Today is both a sad and happy day for me. It was my last day working at Typemock. Starting January, I’ve decided to go on a new journey. More on that in the next post.
I’ve been at Typemock exactly three years, the last couple of years as Chief Architect. Joined January 3 years ago, and leaving just when the leasing on my company car has run out. During those 3 years I’ve learned so much It will be hard to describe it in one post, but I’ll try.
I’m proud to have helped ship several new products and versions of those products during my stay:
- Isolator++, the ultimate Isolation framework for C++;
- Test Lint, a just-in-time test review extension for visual studio;
- Racer, for finding deadlocks in .net threads
- TeamMate, for measuring the effectiveness of your unit testing strategy
- and of course Isolator for .NET in its new and fluent API for both C# and VB.
During the past three years I’ve learned, among other things, a better meaning and essence of team leadership, product management, team management techniques, productization and post-deployment thinking, working with contractors, true pair programming, ScrumP (Scrum+XP) in real life, and many more things I’ve neglected to write in my book.
I’d like to think that not only did I learn many things, but that, together with a bunch of extraordinary developers, we’ve helped shape and change the state of the art in unit testing in .NET, and most recently in C++.
It started out very differently.
The main reason I chose to work at Typemock was one you might raise an eyebrow at: I was not a big supporter of Typemock at the time, and in fact, felt that it could make things worse for the unit testing community by encouraging bad design.
I also knew that it’s the easiest thing in the world to stand at the sidelines and judge something you don’t understand fully, so I decided to jump head first into the opportunity that came upon me: Eli Lopian, the CEO of Typemock, knew me from consulting at his company with their efforts for TDD. When he left there to start Typemock, he offered me a job there. I thanked him and said “no”. I was dong something else at the time. But a year or so later, I called him up and said I want to be part of it.

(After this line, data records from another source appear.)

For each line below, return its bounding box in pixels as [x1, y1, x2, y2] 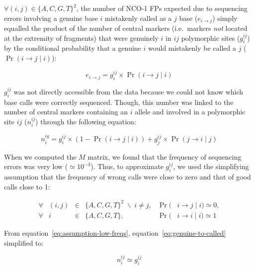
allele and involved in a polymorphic [135, 106, 246, 117]
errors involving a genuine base [4, 12, 98, 23]
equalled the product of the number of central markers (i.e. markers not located [4, 23, 248, 33]
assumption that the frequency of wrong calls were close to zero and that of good [4, 172, 251, 182]
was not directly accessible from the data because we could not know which [13, 86, 244, 96]
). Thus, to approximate [90, 161, 164, 172]
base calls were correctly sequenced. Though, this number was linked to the [4, 96, 234, 107]
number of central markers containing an [4, 106, 128, 117]
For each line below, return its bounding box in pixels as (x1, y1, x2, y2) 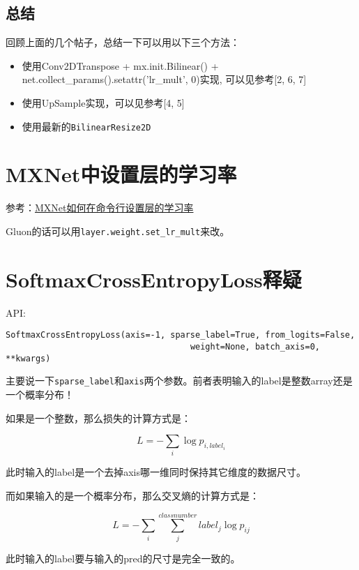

I really wanted to understand what is it that I don’t understand about this product and its abilities. What better way to learn that than to spearhead the development of said product? At worst, I would find out that I was right. At best, I would learn something new. And that’s what happened.
I realized this product makes a real difference for people stuck in bad code and bad companies. It’s a bridge, a way out into agility. at least, into the start of agility. And it can change people’s lives for the better.
So I’m happy I did it, and I still believe this to be true. I’m leaving because I want to learn new things, but I ‘d still highly recommend Typemock to people struggling with such issues. The future holds great things for this company, if Eli can keep it focused and poised at its targets.
The developers at Typemock
..are some of the best I’ve gotten the chance to work with, but it was a process getting there. We all learned a lot about ourselves and about how we work, and I feel privileged to be part of that learning process. Doron, Gil, Dror, Ohad, Igal – it’s been a pleasure. Anna, Elisha, Idan – I wish we could have worked more together!
Eli – Thanks for helping shape who I am and what I know today. You are one of the best CEOs I’ve seen (and I’ve been to quite a few startups). They are lucky to have you guiding them!
Thanks for all the fish! I’m moving to a different ocean for a while.